> _PROBLEM STATEMENT_:
Check each line of the data for "such" and select those that have it.

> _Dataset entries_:

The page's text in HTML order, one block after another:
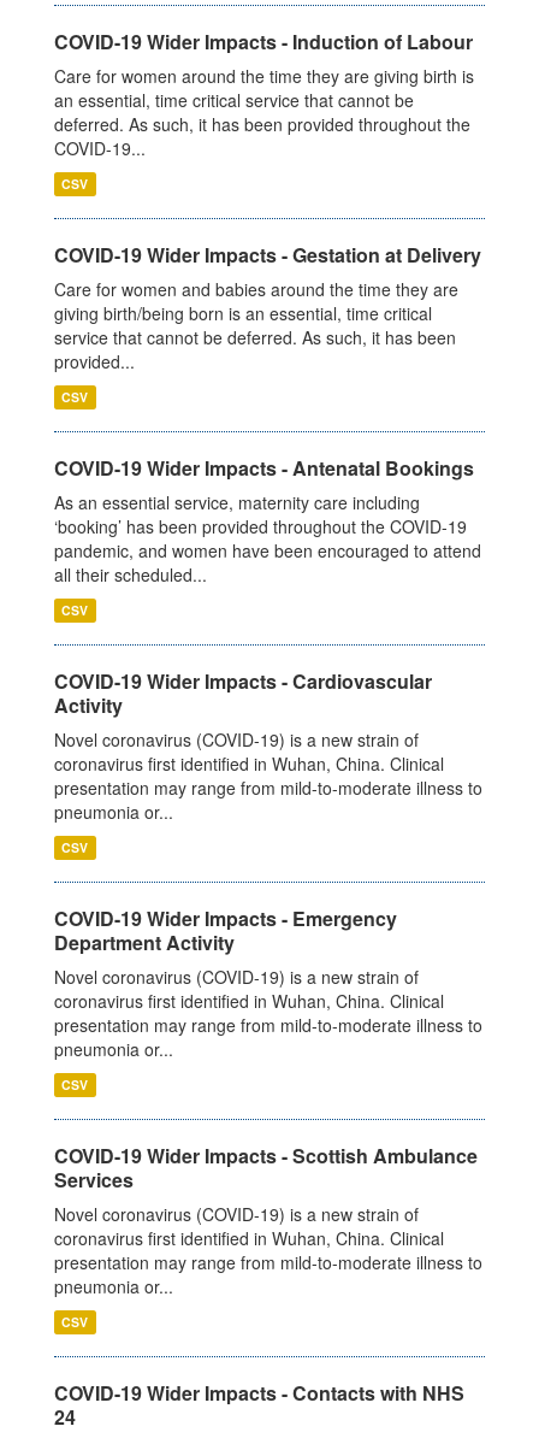
COVID-19 Wider Impacts - Induction of Labour
Care for women around the time they are giving birth is
an essential, time critical service that cannot be
deferred. As such, it has been provided throughout the
COVID-19...
CSV
COVID-19 Wider Impacts - Gestation at Delivery
Care for women and babies around the time they are
giving birth/being born is an essential, time critical
service that cannot be deferred. As such, it has been
provided...
CSV
COVID-19 Wider Impacts - Antenatal Bookings
As an essential service, maternity care including
‘booking’ has been provided throughout the COVID-19
pandemic, and women have been encouraged to attend
all their scheduled...
CSV
COVID-19 Wider Impacts - Cardiovascular
Activity
Novel coronavirus (COVID-19) is a new strain of
coronavirus first identified in Wuhan, China. Clinical
presentation may range from mild-to-moderate illness to
pneumonia or...
CSV
COVID-19 Wider Impacts - Emergency
Department Activity
Novel coronavirus (COVID-19) is a new strain of
coronavirus first identified in Wuhan, China. Clinical
presentation may range from mild-to-moderate illness to
pneumonia or...
CSV
COVID-19 Wider Impacts - Scottish Ambulance
Services
Novel coronavirus (COVID-19) is a new strain of
coronavirus first identified in Wuhan, China. Clinical
presentation may range from mild-to-moderate illness to
pneumonia or...
CSV
COVID-19 Wider Impacts - Contacts with NHS
24

> _REPLY TO THE EXERCISE_:
deferred. As such, it has been provided throughout the
service that cannot be deferred. As such, it has been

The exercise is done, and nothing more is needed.